### [Aim of the task]
Print the data that follows word for word, leaving out any picture.

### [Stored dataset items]
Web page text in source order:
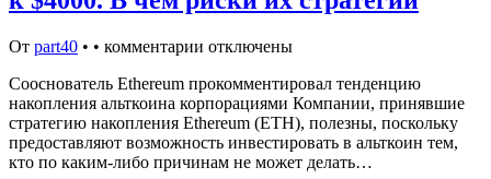
От part40 • • комментарии отключены
Сооснователь Ethereum прокомментировал тенденцию
накопления альткоина корпорациями Компании, принявшие
стратегию накопления Ethereum (ETH), полезны, поскольку
предоставляют возможность инвестировать в альткоин тем,
кто по каким-либо причинам не может делать…
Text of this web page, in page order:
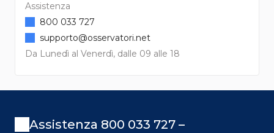
Assistenza
Da Lunedì al Venerdì, dalle 09 alle 18
800 033 727
supporto@osservatori.net
Assistenza 800 033 727 –
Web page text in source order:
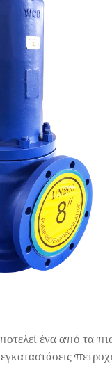
ένα από τα
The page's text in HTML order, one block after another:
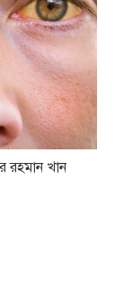
রহমান খান
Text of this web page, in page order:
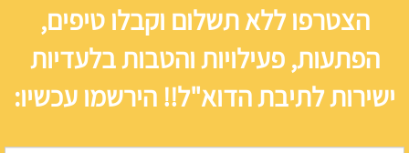
הצטרפו ללא תשלום וקבלו טיפים,
הפתעות, פעילויות והטבות בלעדיות
ישירות לתיבת הדוא"ל!! הירשמו עכשיו:

### [Output for this task]
Web page text in source order:
От part40 • • комментарии отключены
Сооснователь Ethereum прокомментировал тенденцию
накопления альткоина корпорациями Компании, принявшие
стратегию накопления Ethereum (ETH), полезны, поскольку
предоставляют возможность инвестировать в альткоин тем,
кто по каким-либо причинам не может делать…
Text of this web page, in page order:
Assistenza
Da Lunedì al Venerdì, dalle 09 alle 18
800 033 727
supporto@osservatori.net
Assistenza 800 033 727 –
Web page text in source order:
ένα από τα
The page's text in HTML order, one block after another:
রহমান খান
Text of this web page, in page order:
הצטרפו ללא תשלום וקבלו טיפים,
הפתעות, פעילויות והטבות בלעדיות
ישירות לתיבת הדוא"ל!! הירשמו עכשיו:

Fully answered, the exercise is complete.